We conclude, then, the statute assailed as unconstitutional is a valid exercise of legislative power, in that the right of a trial de novo in district court on an appeal in probate matters from the county court is but a regulation of the manner of exercise of the appellate jurisdiction conferred upon the district court by an appeal on law and fact.
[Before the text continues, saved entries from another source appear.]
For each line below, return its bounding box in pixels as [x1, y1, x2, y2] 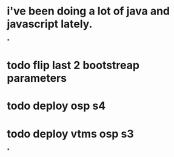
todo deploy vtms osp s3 [7, 127, 134, 141]
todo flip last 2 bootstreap [7, 59, 140, 72]
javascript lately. [7, 17, 93, 31]
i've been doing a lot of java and [7, 4, 170, 18]
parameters [7, 72, 67, 85]
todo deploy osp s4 [7, 99, 106, 113]
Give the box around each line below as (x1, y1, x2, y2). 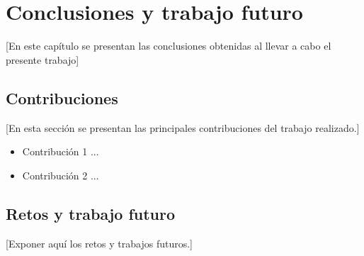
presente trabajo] (6, 52, 79, 67)
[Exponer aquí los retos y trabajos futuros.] (6, 235, 193, 250)
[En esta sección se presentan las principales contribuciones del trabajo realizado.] (6, 120, 360, 135)
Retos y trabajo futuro (6, 202, 176, 224)
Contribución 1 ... (22, 144, 99, 159)
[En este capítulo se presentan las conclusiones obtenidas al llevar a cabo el (6, 38, 331, 53)
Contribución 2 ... (22, 167, 99, 182)
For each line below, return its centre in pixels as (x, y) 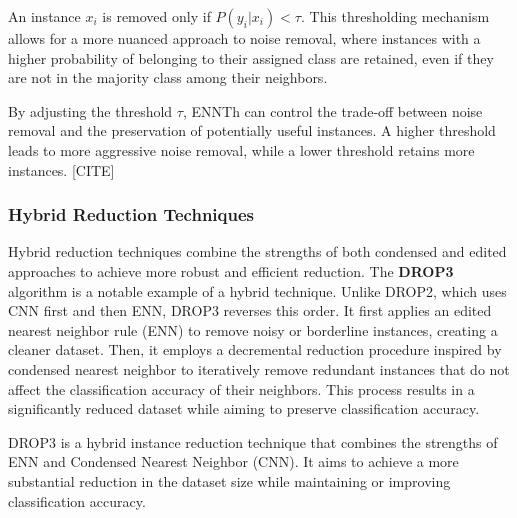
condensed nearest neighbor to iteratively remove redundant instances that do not (259, 368)
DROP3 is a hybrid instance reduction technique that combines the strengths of (253, 441)
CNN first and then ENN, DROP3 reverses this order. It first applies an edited (250, 310)
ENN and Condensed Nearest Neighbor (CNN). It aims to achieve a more (233, 461)
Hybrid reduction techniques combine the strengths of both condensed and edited (257, 251)
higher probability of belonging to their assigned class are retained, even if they (251, 57)
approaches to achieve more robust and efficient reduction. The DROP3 (231, 270)
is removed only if (156, 16)
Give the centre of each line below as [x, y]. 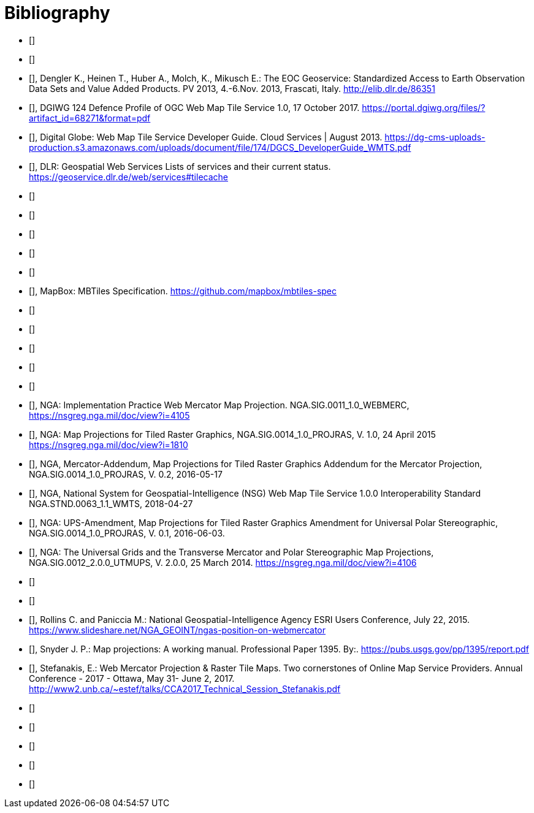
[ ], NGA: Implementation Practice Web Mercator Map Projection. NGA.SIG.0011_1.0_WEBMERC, [219, 405]
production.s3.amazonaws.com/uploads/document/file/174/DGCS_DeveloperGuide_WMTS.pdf [220, 147]
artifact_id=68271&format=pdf [90, 118]
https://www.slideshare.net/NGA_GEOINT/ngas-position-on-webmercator [177, 630]
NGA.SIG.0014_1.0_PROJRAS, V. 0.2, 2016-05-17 [126, 474]
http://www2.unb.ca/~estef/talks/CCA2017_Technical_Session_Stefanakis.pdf [185, 689]
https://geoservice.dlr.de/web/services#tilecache [128, 177]
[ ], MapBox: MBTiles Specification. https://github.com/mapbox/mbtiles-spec [183, 291]
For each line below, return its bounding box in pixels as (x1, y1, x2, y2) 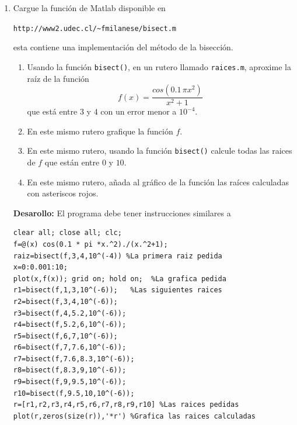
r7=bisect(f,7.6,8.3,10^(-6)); (13, 354, 135, 363)
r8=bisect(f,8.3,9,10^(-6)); (13, 366, 127, 375)
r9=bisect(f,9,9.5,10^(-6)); (13, 378, 127, 386)
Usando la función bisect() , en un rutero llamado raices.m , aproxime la (27, 60, 291, 72)
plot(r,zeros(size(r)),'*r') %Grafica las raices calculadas (13, 412, 256, 420)
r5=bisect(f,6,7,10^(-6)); (13, 331, 118, 340)
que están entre (44, 156, 100, 168)
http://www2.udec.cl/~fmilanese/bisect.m (13, 24, 176, 33)
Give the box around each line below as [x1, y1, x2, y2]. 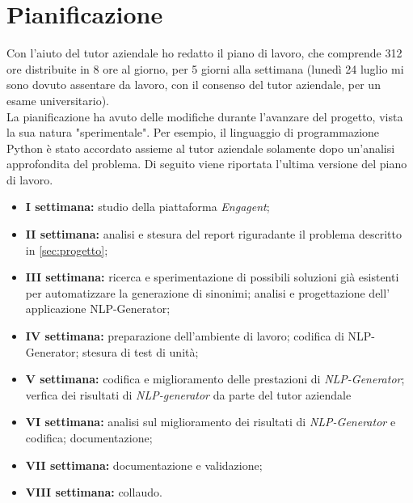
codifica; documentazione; [25, 429, 153, 446]
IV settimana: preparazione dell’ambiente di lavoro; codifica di [25, 328, 344, 344]
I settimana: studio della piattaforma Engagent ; [25, 198, 270, 215]
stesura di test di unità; [82, 343, 199, 360]
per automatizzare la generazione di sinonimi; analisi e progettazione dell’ [25, 284, 390, 301]
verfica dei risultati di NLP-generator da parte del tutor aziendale [25, 386, 352, 403]
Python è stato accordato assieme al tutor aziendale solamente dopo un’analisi [6, 139, 395, 156]
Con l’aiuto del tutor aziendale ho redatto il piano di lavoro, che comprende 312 [6, 44, 402, 61]
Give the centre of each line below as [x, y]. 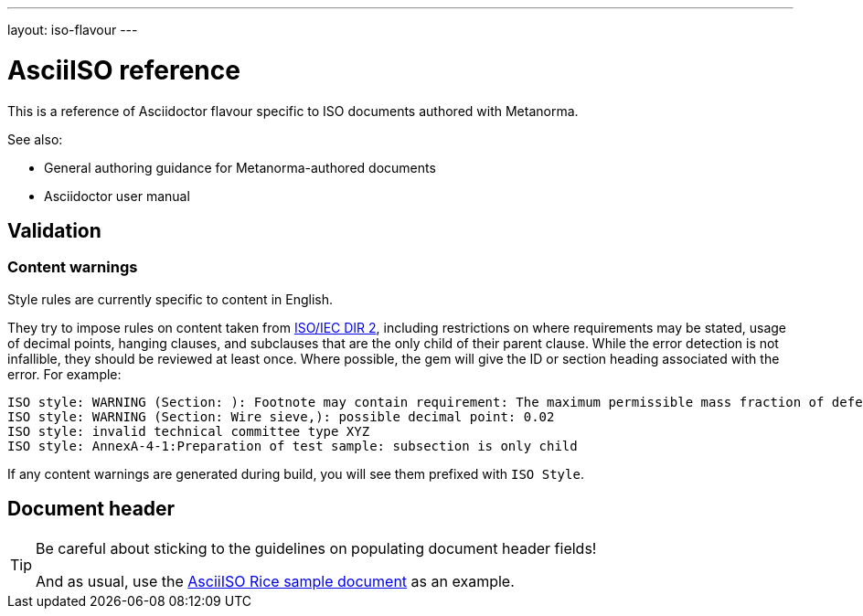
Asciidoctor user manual [117, 196]
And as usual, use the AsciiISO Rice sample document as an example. [275, 581]
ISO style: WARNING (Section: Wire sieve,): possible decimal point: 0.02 [281, 416]
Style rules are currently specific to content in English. [170, 299]
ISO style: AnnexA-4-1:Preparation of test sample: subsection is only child [293, 446]
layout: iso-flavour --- [73, 30]
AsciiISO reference [124, 70]
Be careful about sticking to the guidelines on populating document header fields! [316, 548]
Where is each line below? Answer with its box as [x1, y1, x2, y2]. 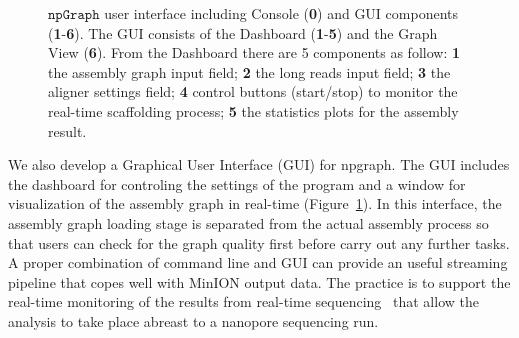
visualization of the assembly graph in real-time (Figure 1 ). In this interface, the [8, 193, 502, 214]
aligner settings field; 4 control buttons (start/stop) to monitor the [48, 81, 458, 102]
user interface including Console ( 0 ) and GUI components [104, 3, 458, 23]
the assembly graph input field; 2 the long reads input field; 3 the [48, 61, 451, 82]
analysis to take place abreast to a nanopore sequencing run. [8, 310, 379, 331]
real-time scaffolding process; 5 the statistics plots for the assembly [48, 100, 459, 121]
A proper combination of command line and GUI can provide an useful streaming [8, 252, 508, 273]
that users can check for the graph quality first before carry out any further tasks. [8, 232, 510, 253]
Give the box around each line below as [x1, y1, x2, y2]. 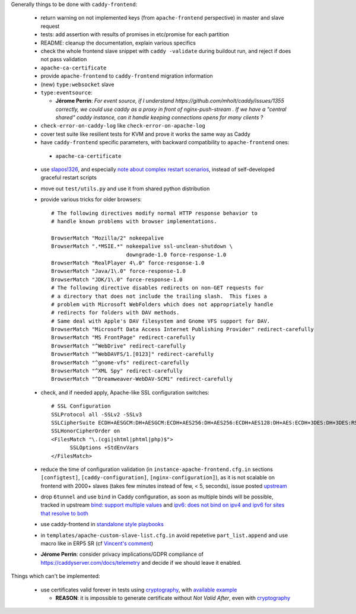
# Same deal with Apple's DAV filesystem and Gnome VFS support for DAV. [51, 317, 271, 325]
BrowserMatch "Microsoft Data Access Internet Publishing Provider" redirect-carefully [51, 326, 314, 333]
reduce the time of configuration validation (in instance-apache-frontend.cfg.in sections [40, 466, 273, 473]
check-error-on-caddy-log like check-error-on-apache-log [40, 122, 206, 129]
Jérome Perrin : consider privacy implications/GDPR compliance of [40, 551, 204, 558]
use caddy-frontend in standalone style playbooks [40, 521, 164, 528]
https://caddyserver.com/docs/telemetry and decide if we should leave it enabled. [40, 559, 241, 566]
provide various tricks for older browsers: [40, 196, 142, 203]
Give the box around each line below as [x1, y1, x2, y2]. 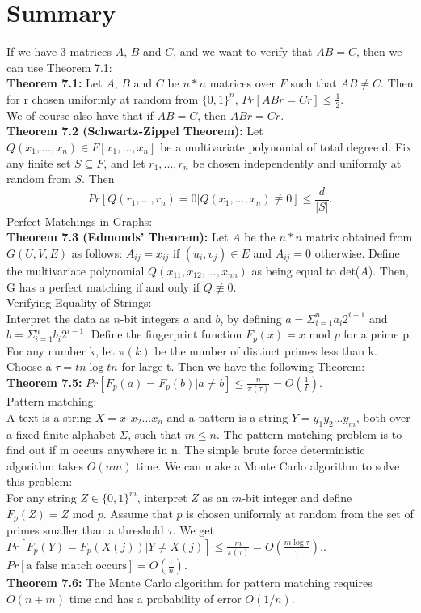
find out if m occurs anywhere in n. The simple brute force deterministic [6, 441, 365, 458]
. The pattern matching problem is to [217, 425, 402, 442]
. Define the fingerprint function [84, 326, 242, 343]
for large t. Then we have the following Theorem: [121, 358, 365, 375]
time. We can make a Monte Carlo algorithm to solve [136, 457, 400, 474]
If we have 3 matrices [6, 43, 112, 60]
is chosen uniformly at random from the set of [186, 504, 414, 521]
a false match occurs [26, 560, 127, 572]
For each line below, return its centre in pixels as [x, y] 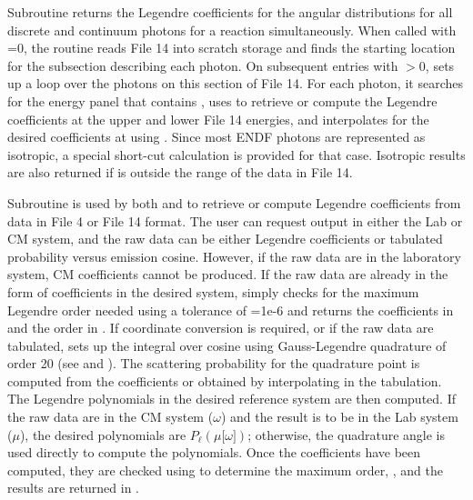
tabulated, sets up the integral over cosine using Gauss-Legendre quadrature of [227, 345]
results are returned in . [73, 488]
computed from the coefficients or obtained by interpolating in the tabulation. [225, 380]
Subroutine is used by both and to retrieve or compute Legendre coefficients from [234, 202]
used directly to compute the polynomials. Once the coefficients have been [214, 452]
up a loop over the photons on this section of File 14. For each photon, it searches [235, 83]
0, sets [437, 65]
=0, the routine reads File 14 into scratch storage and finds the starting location [231, 48]
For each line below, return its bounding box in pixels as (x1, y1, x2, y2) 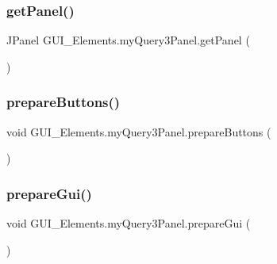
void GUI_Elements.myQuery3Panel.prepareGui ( (6, 215, 251, 231)
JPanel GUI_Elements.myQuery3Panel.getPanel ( (6, 32, 250, 48)
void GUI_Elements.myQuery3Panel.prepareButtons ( (6, 123, 271, 140)

In the original opinion the costs were taxed against respondent. In so doing we erred, and the order should be modified to the end that the right to tax costs be denied to both parties, appellants and respondents. It is, as respondents urge, that neither party prevailed on the appeal and appellants in fact may never establish their right to share in the estate, or may never appear further in this action; in which event, in failing to recover on the merits, they would be no more entitled to recover judgment for costs of respondents than respondents are entitled under present conditions to recover costs of them. To such extent the *515original opinion as filed is hereby modified. Neither appellants nor respondents shall be allowed to tax costs or disbursements herein.
The petition for rehearing is denied.